Additional Shoot Considerations
As you can see, like, that actually was a pretty, I mean, normally, we'd be outside and moving around, but that's how I interact with my families. I am super open; I'm joking. We're, like, just being together, having fun. We're actually having a good time together. This is not a torturous situation. This is fun. So, try to just relax and enjoy it. It's really, and I, like, this is actually the first time that I've met these people. We have some mutual friends. But now, I'm like, we know each other now, right? So, it's just a fun experience. Okay, so a few things to keep in mind. Don't forget the details. So in, this is a sitting pose. The little boy is sitting in his mom's lap. There are so many opportunities within every pose to capture all of these magical details that are present in a family. But, in little kids, you can get their eyelashes, their wisps of hair, his little hand. You could've got his, I could've got his hand on that stick. So, so many details. So, you have to be aler...
t to them and ready for that, okay. And, you have to work kind of fast. But, don't forget the details. You really want to make sure that you're getting variety in each pose, that you're offering many different perspectives. So, you probably notice that I would pose them, and I would get the whole picture. And then, I would go in and just take pictures of all the different things that were happening within the pose. This is really, really important for a lot of reasons. One, it helps to get variety in your gallery. But two, what if the family isn't so cooperative, and you only get, like, two or three really good poses in? You want to make sure to maximize each one of those poses so that you're getting lots of different shots. So, this is, you saw me do this pose. I love it. So, you'll see me do it all the time. And then, I just got in there and got all the different details. There's his little hand, touching her necklace. And this is, just essentially, a different perspective, you know, coming from above and then, getting mom, holding him like that. Okay, never put your camera away. Like I said, I am the Sherpa. I will carry it, and I will carry everyone's things. And, I want to capture all of the moments because you just don't know when something awesome is gonna happen. So, you have to be ready. Sometimes, as we're transitioning or as you're posing, like, I wasn't doing that as much, here, 'cause I couldn't hang it on my neck because they told me I had to stop. But, normally, I hang my camera on my neck, and I'll be posing. And then, I notice that, like, over here, the little one's giggling or doing something amazing. And, I'll go over really quick and shoot that and then continue to pose. So, you never want to put your camera away. You always have to be ready for these really great moments. And, every moment in-between. They're always happening, always, always. This is family. There is not another dynamic that is more connected, that is more complicated, that has more opportunities for this kind of photo. So, you just have your eyes open, okay. Capture what you feel. This is like, for me, this is something that I feel. I know exactly what that feels like, to have my hand on my little one's head. So, that's just me. You may not have felt that. But, whatever it is that you feel, capture it, every moment in-between.

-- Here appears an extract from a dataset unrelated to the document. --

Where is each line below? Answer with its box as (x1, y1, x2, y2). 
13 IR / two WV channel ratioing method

Do you know what type of backpack that you use?
Yes, that is an Amazon backpack. I think it was, like, 35 dollars. I have a really expensive camera bag that I spent way too much money on that I never use because this thing is so darn practical and so easy to take around, yeah.

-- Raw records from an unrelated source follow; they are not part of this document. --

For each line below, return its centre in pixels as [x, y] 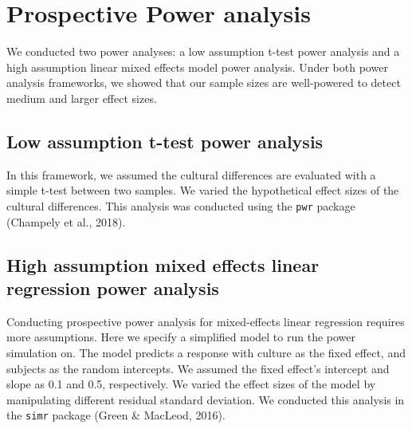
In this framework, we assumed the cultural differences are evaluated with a [191, 174]
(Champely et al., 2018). [66, 221]
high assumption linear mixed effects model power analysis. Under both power [197, 67]
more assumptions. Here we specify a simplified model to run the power [181, 337]
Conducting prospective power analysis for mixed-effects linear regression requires [206, 321]
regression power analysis [113, 287]
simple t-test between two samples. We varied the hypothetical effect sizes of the [203, 190]
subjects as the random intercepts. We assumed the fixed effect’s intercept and [198, 368]
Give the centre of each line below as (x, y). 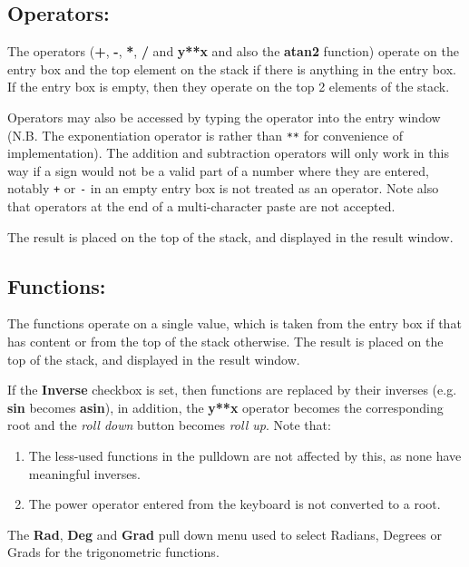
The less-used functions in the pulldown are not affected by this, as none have (245, 456)
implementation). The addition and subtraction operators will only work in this (228, 153)
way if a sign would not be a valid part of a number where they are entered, (218, 170)
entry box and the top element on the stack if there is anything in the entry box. (232, 68)
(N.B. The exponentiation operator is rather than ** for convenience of (205, 135)
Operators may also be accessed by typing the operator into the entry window (224, 117)
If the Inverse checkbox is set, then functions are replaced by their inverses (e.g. (232, 390)
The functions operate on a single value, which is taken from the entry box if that (234, 323)

I'm a casual person. (laughing)
Now, once again, this is from Arianne, who says, "How do you do this at your focal point at 2.8?" And, I know we talked about it earlier, but we just saw you in action. And, I know especially for beginners, just understanding that you can get people in focus.
Yeah, and let's see what actually happens, 'cause this was--
Or, or if not, that that's okay, too. Talk us through that again.

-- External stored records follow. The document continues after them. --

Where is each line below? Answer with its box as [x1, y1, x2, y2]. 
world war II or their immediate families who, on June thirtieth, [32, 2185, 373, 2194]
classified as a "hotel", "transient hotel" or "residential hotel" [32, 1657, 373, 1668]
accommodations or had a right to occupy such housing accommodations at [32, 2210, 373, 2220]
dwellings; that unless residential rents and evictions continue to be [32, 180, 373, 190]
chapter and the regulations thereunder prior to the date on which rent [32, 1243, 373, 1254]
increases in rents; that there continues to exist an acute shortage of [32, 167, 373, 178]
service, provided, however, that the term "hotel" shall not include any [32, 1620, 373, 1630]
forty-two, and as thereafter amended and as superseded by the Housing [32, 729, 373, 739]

Right, okay. That's one that always, really, is mystifying for people. And, I think it's because what we were trained to believe is that, and it's true, I mean, that when you're closed down like that, you have a, or when you're wide open like that, you have a more shallow depth of field. So, it's true. But, if you have everybody really close together, they're all gonna be on the same focal plane. If you're using your really fast shutter speed, then you're gonna be freezing that motion. So, that helps with focus as well. And, if you're further away from them, like when I'm getting the whole group shot, then that gives you some forgiveness in the depth of field. So, in all honesty, my reason for shooting wide open is very much a stylistic choice. I really like the softness that it yields. I like to tell my viewer where I want them to look by only focusing on part of the image. So, it's okay if you don't want to shoot that way. That's just what I like to do.